Glycine powder is cheap, roughly 2 to 3 cents per gram. It is mildly sweet and dissolves easily in water. There is no known toxicity at supplemental doses aside from gastrointestinal upset at high doses; 60 grams per day has been used in schizophrenia trials. For most people, 10 to 15 grams per day in divided doses (some with meals, some before bed) would address the estimated deficit. Three grams before bed is the dose studied for sleep improvement specifically.
This is not comprehensive nutritional advice. For instance, cysteine is the other bottleneck for glutathione production, and people who eat little animal protein or are acutely ill may benefit from supplementing NAC (N-acetylcysteine) alongside glycine.
Alternatively, you can eat the way your ancestors did: bone broth, skin-on poultry, oxtail, pork rinds, and other collagen-rich foods. One gram of collagen for every ten grams of muscle meat protein roughly restores the ancestral glycine-to-methionine ratio.

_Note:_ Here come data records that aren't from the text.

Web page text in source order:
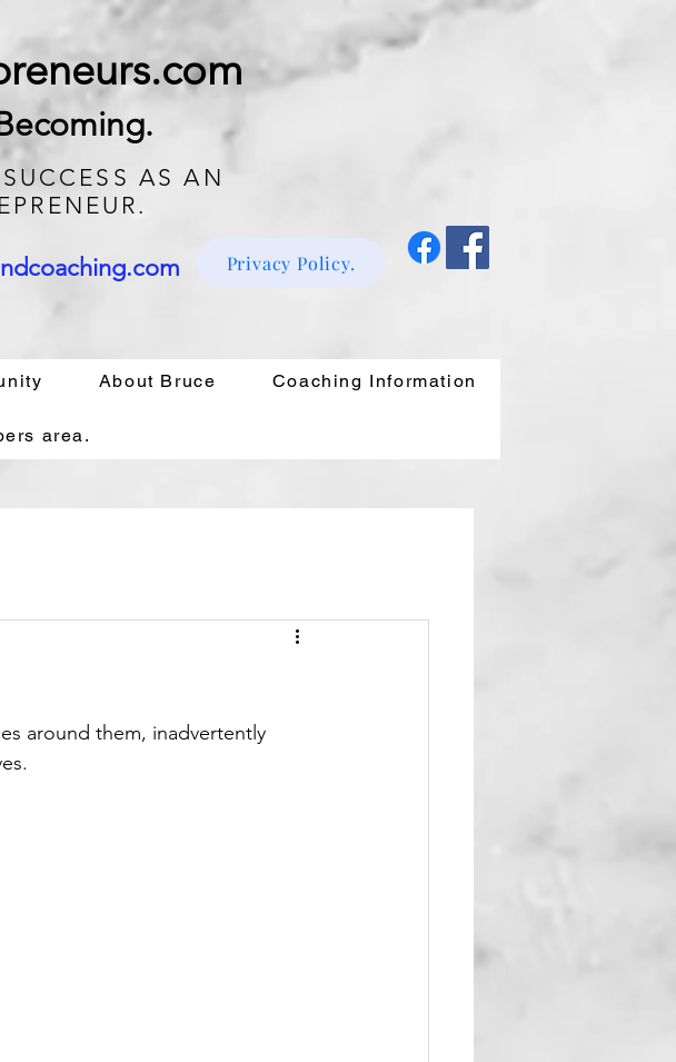
AS AN
Privacy Policy.
About Bruce Coaching Information
area.
around them, inadvertently
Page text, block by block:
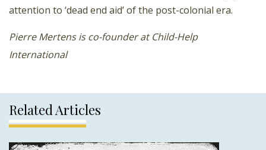
attention to ‘dead end aid’ of the post-colonial era.
Pierre Mertens is co-founder at Child-Help
International
Related Articles
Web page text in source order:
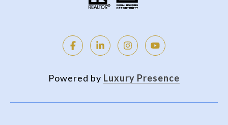
Powered by Luxury Presence
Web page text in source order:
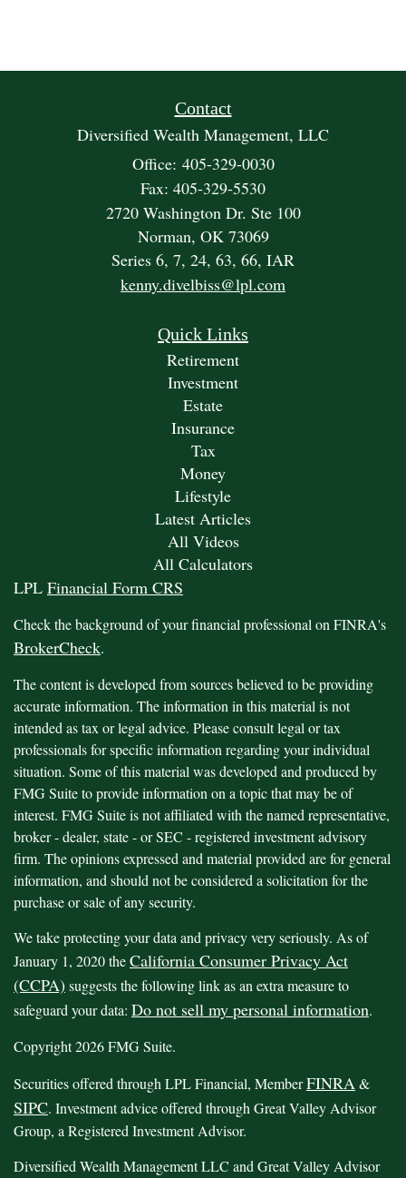
Contact
Diversified Wealth Management, LLC
Office: 405-329-0030
Fax: 405-329-5530
2720 Washington Dr. Ste 100
Norman, OK 73069
Series 6, 7, 24, 63, 66, IAR
kenny.divelbiss@lpl.com
Quick Links
Retirement
Investment
Estate
Insurance
Tax
Money
Lifestyle
Latest Articles
All Videos
All Calculators
LPL Financial Form CRS
Check the background of your financial professional on FINRA's
BrokerCheck.
The content is developed from sources believed to be providing
accurate information. The information in this material is not
intended as tax or legal advice. Please consult legal or tax
professionals for specific information regarding your individual
situation. Some of this material was developed and produced by
FMG Suite to provide information on a topic that may be of
interest. FMG Suite is not affiliated with the named representative,
broker - dealer, state - or SEC - registered investment advisory
firm. The opinions expressed and material provided are for general
information, and should not be considered a solicitation for the
purchase or sale of any security.
We take protecting your data and privacy very seriously. As of
January 1, 2020 theCalifornia Consumer Privacy Act
(CCPA) suggests the following link as an extra measure to
safeguard your data: Do not sell my personal information.
Copyright 2026 FMG Suite.
Securities offered through LPL Financial, MemberFINRA&
SIPC. Investment advice offered through Great Valley Advisor
Group, a Registered Investment Advisor.
Diversified Wealth Management LLC and Great Valley Advisor

Before reaching for a pharmaceutical intervention to override a biological signal, it is worth asking whether the signal is accurately reporting a problem you could fix with inputs. Orexin tells your body about its energy metabolism. Fever tells your body about its immune status. If you are not providing the substrates those systems need to function, the signals will reflect that, and the right response is to supply the substrates, not to shoot the messenger.